The relationship between the calculated inductance and increasing test circuit capacitances, calculated via equation 1, was found to be linear for all coils. Figure 4 plots the resonance frequency for each 20mm diameter coil as a function of the calculated effective capacitance. An average of the calculated inductances was used to calculate a theoretical resonance frequency that is also shown in Figure 4. 25 and 30mm diameter coils had very similar measured vs theoretical capacitance relationships.

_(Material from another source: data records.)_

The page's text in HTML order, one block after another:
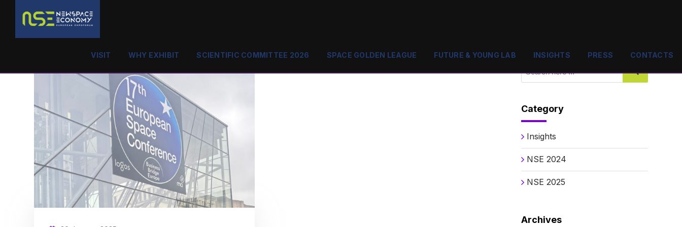
VISIT WHY EXHIBIT SCIENTIFIC COMMITTEE 2026 SPACE GOLDEN LEAGUE FUTURE & YOUNG LAB INSIGHTS PRESS CONTACTS
Category
Insights
NSE 2024
NSE 2025
Archives

Figure 5 shows a plot of all the resonance frequency measurements to show the qualitative changes in resonance frequency as the coil design parameters are changed. The coil inductance was calculated from Equation 1 using an effective capacitance calculated from the linear fit shown in Figure 3. To test the reproducibility of the coil fabrication, 4 coils with the same design (25 mm diameter, 2- turns) were fabricated. Coils 1-3 were all fabricated on the same day but coil 4 was fabricated on a different day. For each chip capacitance, an average inductance was calculated and we recorded a deviation of < 1% in the average inductance value for all coils.

Discussion

The application of 3D printing enabled the generation of inductors with highly reproducible electrical properties. There was a <1% deviation in the inductance of 4 different coils, including those fabricated on different days. The relationship found between inductance and test circuit capacitance disagreed with theory. Since all measurements across the coils showed the same linear trend, this finding likely resulted from systematic error introduced in the initial calibration step to measure the effective capacitance of the PCB design. However, given the demonstrated reproducibility, in a practical research laboratory setting, this error may be accounted for by scalar offsets determined through empiric measurements. In future experiments, we will redesign the PCB to reduce stray capacitance by shortening traces, removing unnecessary pads for unused components, and uncovering ground planes under devices and traces.

Conclusion

3D printing enabled the fabrication of highly reproducible RF inductors with inductance variation estimated to be <1%. While the fabricated surface RF coils integrating these inductors with PCBs showed qualitatively expected trends in the inductance as a function of the design parameters, the changes did not agree with the simple theory predicted by the equation for a solenoid likely resulting from systematic error introduced by the PCB.

Acknowledgements

The authors would like to thank Gabor Mizsei, Stephen Pickup, Anshuman Swain and Anthony Mancuso for helpful discussions concerning RF coil theory.